• **Task to carry out**:
Nothing but the lines from the one containing "The page's text" through the end of the entries below should be set down, each exactly as written.
--- START ---
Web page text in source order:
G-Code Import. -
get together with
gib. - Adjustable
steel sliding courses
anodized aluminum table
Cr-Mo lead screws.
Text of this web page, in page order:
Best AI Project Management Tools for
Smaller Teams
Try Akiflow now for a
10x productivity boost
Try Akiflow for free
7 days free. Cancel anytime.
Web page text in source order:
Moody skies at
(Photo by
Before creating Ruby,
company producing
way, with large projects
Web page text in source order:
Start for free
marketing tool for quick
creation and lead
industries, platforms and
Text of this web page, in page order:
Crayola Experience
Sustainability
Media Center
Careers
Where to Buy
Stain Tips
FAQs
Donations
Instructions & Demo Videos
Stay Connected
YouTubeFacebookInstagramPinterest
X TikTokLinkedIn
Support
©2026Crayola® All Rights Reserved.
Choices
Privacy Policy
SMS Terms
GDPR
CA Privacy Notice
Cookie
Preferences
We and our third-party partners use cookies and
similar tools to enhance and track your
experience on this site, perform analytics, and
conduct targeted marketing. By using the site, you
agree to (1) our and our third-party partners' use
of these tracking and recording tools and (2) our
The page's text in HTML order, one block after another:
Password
--- END ---
• **Result of the task**:
The page's text in HTML order, one block after another:
Password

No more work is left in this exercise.